Hubo un tiempo en que esos aguaceros tropicales me remitían a una memoria de lluvia feliz. Cuando éramos niños en mi familia aprovechábamos los aguaceros para bañarnos bajo la lluvia. En esta ciudad siempre ha habido un racionamiento de agua feroz, así que la lluvia era buen pretexto para que los cinco montáramos un carnaval particular en el lavandero de casa sin sacrificar el hilo de agua que aún resistía en el tanque de reserva. Todo comenzaba cuando mis padres, sin decir nada a nadie, salían de su cuarto en traje de baño, con una toalla en una mano y la pastilla de jabón en la otra y se lanzaban hacia el patio. Mis hermanas y yo veíamos aquello y salíamos corriendo a buscarnos nuestros trajes de baño y nuestras toallas. El agua que caía desde el techo inclinado del lavandero era helada y una vez enjabonados costaba un mundo sacarse aquella baba aromatizada de encima. Yo lo que más recuerdo era que por espacio de quince minutos hacía mucho frío, se gritaba un montón –aunque no se dijera absolutamente nada porque nada se escuchaba bajo el aguacero- y uno acababa con un dolor brutal en las costillas después de tanta risa y tanto ahogo.

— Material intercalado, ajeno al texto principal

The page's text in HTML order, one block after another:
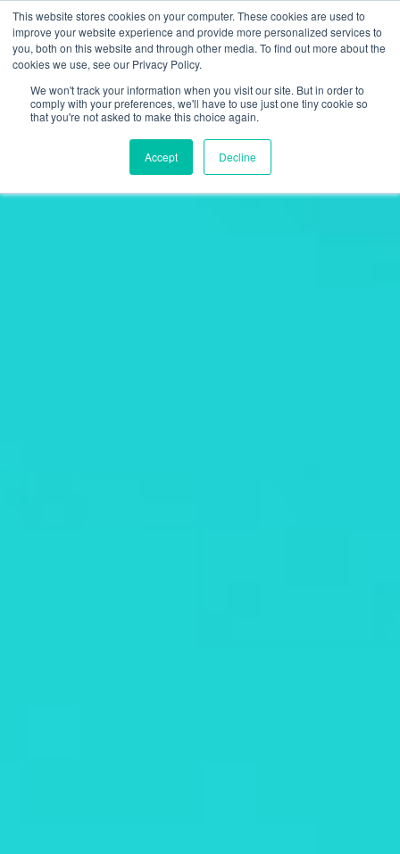
This website stores cookies on your computer. These cookies are used to
improve your website experience and provide more personalized services to
you, both on this website and through other media. To find out more about the
cookies we use, see our Privacy Policy.
We won't track your information when you visit our site. But in order to
comply with your preferences, we'll have to use just one tiny cookie so
that you're not asked to make this choice again.
Accept Decline

Mucho se habla -y sobre todo en estos tiempos de migraciones criollas a grifo abierto combinadas con el alarido desgañitado de los patrioteros- de cuáles son las cosas que caracterizan a los venezolanos; si es posible, acaso, de hablar de las esencias de la venezolanidad. Se dice que los venezolanos somos comedores de arepas y de Diablitos Underwood (bebedores de Toddy y de Frescolita también), que no podemos pasar una navidad sin las hallacas de mamá, que somos gente amigable y de sangre caliente que se sabe reír de sus desgracias, que todos en algún momento de la vida hemos agradecido a la providencia por las canciones de Tío Simón. Eso y mucho más. Cosas por el estilo, todas discutibles, todas vulnerables, todas desmentidas con cuantiosas excepciones a la regla.
Estoy convencido esta tarde de que sí hay una cosa que nos hermana a todos los venezolanos, algo nos caracteriza en lo más profundo, somos amigos de la lluvia, nos gusta callar un rato para ver por la ventana al cielo desmoronarse en eso que llamamos “un tremendo palo de agua”. Pero inmediatamente ese disfrute se ve oscurecido por un sentimiento culposo, un agobio porque nos acordamos –nos acuerda la lluvia que a tanta gente se ha llevado- que en este país llueve con un llanto y un grito. Es inevitable pensar que alguien en este instante debe estar perdiendo su casa, sus cuatro cositas, una abuela, un vecino, un hijo.
Cuando los venezolanos vemos llover algo por dentro se nos arruga y en silencio levantamos una plegaria: Dios, pobre gente, por favor haz que escampe.
Y quien no lo hace es porque no es de aquí. O será que el cuerpo lo tiene aquí pero el alma se le quedó en otra parte.